Where this gets interesting is cross system level, where the platform itself could perform this type of operation.

Do you just mean in our platform? Because yes, this would happen just in a different level since we're persisting data over time to a datastore, so the equivalent of "snapshots" are there, just implemented differently.

snowandcaffeine commented 1 year ago

Thus, I believe when doing a diff, the PID is actually the correct identifier to compare against. Because, I believe, the question you're trying to answer is "how has processes changed over time?"

Sure, but PID by it's lonesome is somewhat arbitrary as it doesnt show 'did the binary get updated', 'did the path change' or more generically what exactly changed. Imagine a world where some process is restarted nightly or a node reboots. Between those restarts someone makes a change, but the running PID doesnt pick it up. I might be over complicating this, but to me we want to at least get someone who is debugging pointed in the right direction. Not seeing how PID does that earnestly.

Do you just mean in our platform? Because yes, this would happen just in a different level since we're persisting data over time to a datastore, so the equivalent of "snapshots" are there, just implemented differently.

Yes, specifically we would want to be able to validate the SHA across nodes/clusters to see if anything changed and when.

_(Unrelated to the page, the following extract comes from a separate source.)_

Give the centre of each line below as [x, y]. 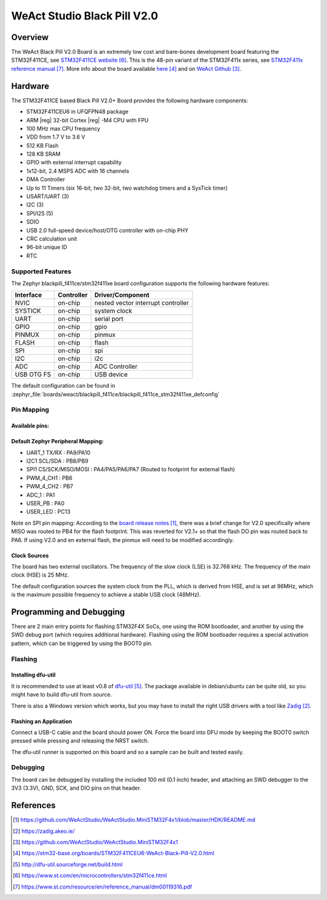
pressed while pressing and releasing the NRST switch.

joshrosso commented 1 year ago

Sure, but PID by it's lonesome is somewhat arbitrary as it doesnt show 'did the binary get updated', 'did the path change' or more generically what exactly changed. Imagine a world where some process is restarted nightly or a node reboots.

Perhaps the question we're dancing around is, what do we want to identify the differences of.

If you're trying to see how process's change over time, the pid would be the best identifier as it will stay with the process from start to finish. But if we're not diffing the process's themselves, what would we like to diff?

In other words, could you answer for me:

As I user, I'd like diff to help me identify ...

snowandcaffeine commented 1 year ago
  1. drift over 1-N instances of a process across my environment. Is every copy of mysql the same binary, version and deployed in the same manner

  2. ability to track change on a single instance of a process. What changed, when and ideally who/why (last bit is a stretch)

I assume 1 = platform; 2 = proctor. However open to ideas on right angle of approach

joshrosso commented 1 year ago

I agree on 1. However this scope of this issue is to understand introducing this feature to proctor. So I don't believe it's relevant for this convo.

Regarding 2, I can't understand then why PID is inadequate.

I'll setup a meeting so we can discuss deeper and log the output here.